Немногословный А.Н. Косыгин спросил в свою очередь:
— А вы?
— Я этого не понимаю.
— Вот тогда пойди и скажи обо всём генеральному.
При разговоре с Л.И. Брежневым я высказал ему свои сомнения. Брежнев долго не отвечал, а потом, глядя в сторону, проговорил:
— Ну, а что делать? Андропов говорит, что они вредят. Народ будоражат.
На этом наш разговор и закончился.
Е. Чазов:
— Много пишут о разгроме им диссидентского движения в стране. И опять в некоторых высказываниях звучит стремление приуменьшить роль Андропова в этой борьбе, создать впечатление, что он действовал под чьим-то давлением. Как-то на моё замечание — не придаётся ли слишком большое значение выступлениям небольшой группы диссидентов, оторванных от широких масс, которые в большинстве равнодушны к ним, и не создаётся ли преследованиями и отказом в выезде определённый ореол мученичества и славы вокруг них, он отреагировал достаточно остро. Видимо, у него это наболело.
«Вы не понимаете, что расшатать любой строй, особенно там, где полно скрытых пружин для недовольства, когда тлеет национализм, очень легко. Диссиденты — это враги нашего строя, только прикрывающиеся демагогией. Печатное слово — это ведь оружие, причём сильное оружие, которое может разрушать. И нам надо защищаться». Я нередко слышал от него эту фразу: «Революция, которая не может защищаться, погибнет». И он сознательно боролся с диссидентским движением.
Д. Язов:
— Андропов понимал прекрасно, что понятие «враг народа» раздражает общественность, куда более благозвучно звучит «диссидент». Не разобрать: то ли это осуждение, то ли награда, признание заслуг перед другим государством. Вот почему на закате хрущёвской эпохи, когда формировался политический сленг брежневского времени, и укоренилось слово «диссидент».
Сегодня диссиденты «от Андропова» почти все при регалиях, должностях, а кое-кто из них обороняет смятые перестройкой рубежи марксизма.
Поразительно: больше всех пострадали и сегодня не востребованы те, кто остался в стране. Это известные русские писатели, публицисты, философы. И здесь, как мне кажется, необходимо вернуться к так называемому делу «русистов», ибо из «дела писателей» будущим политикам предстоит черпать нравственные ориентиры. Поможет сей экскурс в «дело писателей» взглянуть иными глазами и на фигуру Андропова.

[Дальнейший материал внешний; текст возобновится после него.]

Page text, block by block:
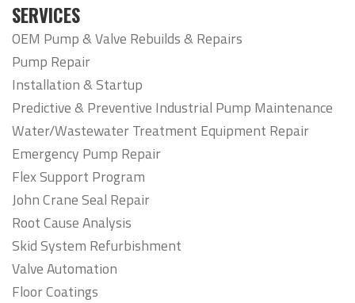
SERVICES
OEM Pump & Valve Rebuilds & Repairs
Pump Repair
Installation & Startup
Predictive & Preventive Industrial Pump Maintenance
Water/Wastewater Treatment Equipment Repair
Emergency Pump Repair
Flex Support Program
John Crane Seal Repair
Root Cause Analysis
Skid System Refurbishment
Valve Automation
Floor Coatings
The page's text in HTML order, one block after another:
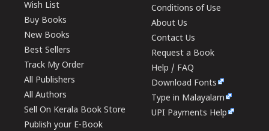
Wish List
Buy Books
New Books
Best Sellers
Track My Order
All Publishers
All Authors
Sell On Kerala Book Store
Publish your E-Book
Conditions of Use
About Us
Contact Us
Request a Book
Help / FAQ
Download Fonts
Type in Malayalam
UPI Payments Help
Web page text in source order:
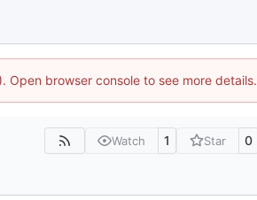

В кремлёвском деле «русистов» было больше политики, чем литературоведческих изысков. Первую страничку в этом нашумевшем деле открыл сам Юрий Владимирович. И потому западные политологи постарались представить это дело как танковую атаку державников в так называемой бескровной «филологической войне». К тому времени в некоторых республиках посчитали зазорным изучать даже язык Пушкина. Вслед за филологическими спорами в республиках получили распространение разные виды сепаратизма: от экономического до политического. К неописуемой радости нынешних столичных демократов свой гнев Андропов обрушил прежде всего на русских писателей: В. Ганичева, С. Куняева, С. Семанова, В. Сорокина, В. Чалмаева, А. Никонова. Сокрушительной критике подвергли и книгу В. Белова «Лад».
Пожалуй, этой позорной войне с русскими писателями не найти аналога в мировой истории. Мне трудно представить, чтобы государственные деятели Франции или Норвегии развернули беспощадную борьбу со своей национальной литературой, с писателями, повязанными обоюдно «самой жгучей, самой смертной связью».
Е. Чазов:
— Несомненно, это был человек, беспредельно, не на словах, а на деле, преданный идеалам социализма и коммунизма. Продукт воспитания пролетарской революции, он верно служил тому строю, который принял ещё молодым мальчишкой-комсомольцем. Была ещё одна подоплёка — этот строй сделал из него, волжского матроса, видного государственного деятеля. Конечно, такой человек будет защищать до конца и свои идеалы, и взрастивший его строй. И не может быть сомнений, что этот социалистический строй он готов был защищать любыми средствами, искренне веря, что служит народу. Он отличался от многих партийных руководителей, пришедших в партию ради карьеры, своей честностью и искренней верой в социализм. Я встречал таких людей в своём раннем детстве среди знакомых моих родителей, участвовавших в революции. Подобных им, к сожалению, почти не осталось. Карьеризм, бюрократия, террор и жажда наживы привели к их уничтожению.
Кое-где в воспоминаниях об Андропове проскальзывают утверждения, что, проживи он подольше, прогрессивные процессы, которые начали обозначаться и которые созревали в обществе, привели бы к определённой трансформации государственной системы. Это заблуждение. Ни государственный строй, ни социалистические принципы при Андропове не претерпели бы изменений. В их пределах, несомненно, многое бы изменилось.